- Tuesday, July 26, 2016

ANALYSIS/OPINION:

On the opening day of NFL camps, the league and union responsible for protecting its players, like the surgeon general putting a warning on a pack of cigarettes, issued a joint message that, for all intents and purposes, said playing football is dangerous to your health.

It came in the form of a new concussion policy, as the industry of football struggles with ways to manage the human carnage that we all so love myself included to watch.

The league and the NFL Players Association made the joint announcement Monday that they will increase the punishments and investigations into violations of the NFL’s game-day concussion protocol.

Those steps include fines that could go as high as $150,000 against the team and perhaps more if further violations are discovered.

Also, “If the commissioner determines that the club’s medical team failed to follow protocol because of competitive considerations, the club may be required to forfeit draft pick(s) and face additional fines exceeding amounts” set in the policy, the joint statement said.


AUDIO: Nationals manager Dusty Baker with Thom Loverro


According to ESPN, the league was forced into the stricter concussion protocol by the union’s threat to claim medical malpractice against team doctors and league neurologists assigned to games.

It’s nice to know the league has the interests of its players at heart.

This is a win for the union, and there is no such thing as a small win for the NFL Players Association, which has taken its lumps lately amidst the multi-million guaranteed contracts that were handed out in the NBA — guarantees that don’t exist, for the most part, in the NFL.

No players union has a tougher job fighting for its members than the NFL Players Association because of the nature of the sport and those who participate in it. Nobody is promised tomorrow on a football field. That is the leverage the league will always have over the union in any so-called labor war.

Players fear for their jobs and livelihoods every day, because they can disappear with one tackle or even one wrong step in a conditioning workout. You need look no further than the developments at Redskins Park on Monday — the same day the new concussion protocol was released — to see the evidence of how precarious life is in the NFL.

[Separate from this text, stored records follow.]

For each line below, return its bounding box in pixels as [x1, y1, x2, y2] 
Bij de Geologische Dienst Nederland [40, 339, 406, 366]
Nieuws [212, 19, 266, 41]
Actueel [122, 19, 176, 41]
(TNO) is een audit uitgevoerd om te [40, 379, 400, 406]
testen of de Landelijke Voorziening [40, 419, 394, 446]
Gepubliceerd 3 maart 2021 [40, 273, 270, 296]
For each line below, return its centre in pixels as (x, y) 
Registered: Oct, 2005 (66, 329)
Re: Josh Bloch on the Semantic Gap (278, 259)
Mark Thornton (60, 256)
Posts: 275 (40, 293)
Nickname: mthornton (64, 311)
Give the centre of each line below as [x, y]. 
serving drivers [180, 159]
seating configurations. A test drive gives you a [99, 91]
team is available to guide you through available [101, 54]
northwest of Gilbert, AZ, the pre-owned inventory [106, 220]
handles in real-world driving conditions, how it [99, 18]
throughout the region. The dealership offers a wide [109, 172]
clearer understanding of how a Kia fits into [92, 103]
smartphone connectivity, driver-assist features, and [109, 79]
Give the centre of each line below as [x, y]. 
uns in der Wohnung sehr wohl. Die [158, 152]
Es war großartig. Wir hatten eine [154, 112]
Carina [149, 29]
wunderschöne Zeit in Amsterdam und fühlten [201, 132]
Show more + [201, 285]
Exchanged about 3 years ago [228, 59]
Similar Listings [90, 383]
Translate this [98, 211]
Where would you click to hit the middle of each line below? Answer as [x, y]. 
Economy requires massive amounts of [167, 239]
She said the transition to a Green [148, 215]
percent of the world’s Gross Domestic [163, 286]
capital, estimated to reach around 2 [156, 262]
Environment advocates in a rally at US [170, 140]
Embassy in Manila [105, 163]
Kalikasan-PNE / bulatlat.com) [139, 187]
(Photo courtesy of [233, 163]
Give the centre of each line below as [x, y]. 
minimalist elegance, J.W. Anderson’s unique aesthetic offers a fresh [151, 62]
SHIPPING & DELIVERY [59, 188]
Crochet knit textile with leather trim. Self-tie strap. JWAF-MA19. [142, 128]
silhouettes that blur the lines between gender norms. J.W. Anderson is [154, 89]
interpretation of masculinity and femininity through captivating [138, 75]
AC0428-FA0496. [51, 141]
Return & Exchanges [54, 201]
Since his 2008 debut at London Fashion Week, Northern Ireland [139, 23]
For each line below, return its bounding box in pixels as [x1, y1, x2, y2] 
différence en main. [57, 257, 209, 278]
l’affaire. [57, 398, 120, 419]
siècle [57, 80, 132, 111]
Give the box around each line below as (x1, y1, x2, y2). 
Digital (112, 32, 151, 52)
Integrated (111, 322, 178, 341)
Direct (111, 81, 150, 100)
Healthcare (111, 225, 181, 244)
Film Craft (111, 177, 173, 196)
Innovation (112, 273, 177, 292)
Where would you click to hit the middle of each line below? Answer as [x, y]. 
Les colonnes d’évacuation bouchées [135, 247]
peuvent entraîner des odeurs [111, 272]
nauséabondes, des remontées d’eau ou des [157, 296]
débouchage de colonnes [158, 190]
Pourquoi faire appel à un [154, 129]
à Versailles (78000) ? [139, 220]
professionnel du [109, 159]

Redskins linebacker Junior Galette, recovering from a torn left Achilles tendon last August and primed to return to the field for the opening of training camp this week, tore his right Achilles tendon and is likely out of action for a second consecutive season.

On the same day, safety Kyshoen Jarrett was waived after the Redskins said he failed a physical. Jarrett, the 2015 sixth-round pick out of Virginia Tech who became a valuable part of the Washington defense in his rookie season, suffered a nerve injury against the Dallas Cowboys in the final regular-season game of the year and has been unable to regain strength in his right arm.

One season with promise, and now what?

In May, Galette told reporters that “having a year off from football, something I love to do and is my passion, you just got that hunger. I feel like I’m an undrafted rookie all over again with something to prove to myself.”

Passion. Something to prove.

Now imagine if the NFL Players Association were to go to war with the league in the next bargaining agreement for more security and more protections, and NFL owners, as they have in the past, locked their doors and told the players to stay away until they’re ready to play under the conditions the owners demand of them.

You think Galette is going to give up precious time on a potentially short career to stand in a picket line?

Maybe Tom Brady, who signed a two-year extension in March with a $28 million signing bonus, or Aaron Rodgers, who signed a contract in 2013 with more than $62 million in guaranteed money, will stand firm.

But most of the NFL is made up of guys fighting for jobs, seeing their career mortality with each Achilles tendon tear. The very mentality of a football player is to compete for your job every season, or else they will find someone younger and cheaper to plug in. And you’re going to ask these guys to give up playing time for the greater good of the union?

That’s a tough ask, and for the NFL Players Association to have gotten what they have out of the owners — a split of between 47 percent and 48.5 percent of all league revenue, among other concessions is quite the accomplishment. Heck, the players had to temporarily disband as a union to get the courts to declare the 2011 NFL lockout illegal.

The new concussion protocol the union secured is to protect the players from themselves as much as it is from coaches and doctors.

Wes Welker suffered at least six known concussions in his 12-year career, including three in a span of nine months and two in a period of three weeks. Yet he told reporters in January of this year that he can’t wait to get back on the field again for the now-Los Angeles Rams after signing a one-year deal in November and playing the final eight games of the season.

“Yeah, I was happy to get to play football again,” Welker told the St. Louis Post-Dispatch. “That was the No. 1 thing. Getting back out there, and being around the guys, and being in the locker room. And just being around football again. I missed it, and love being around the game.”

Now a free agent, Welker has made $41 million in 12 NFL seasons. You think he is going to willingly sacrifice a single game to sing, “We shall overcome?”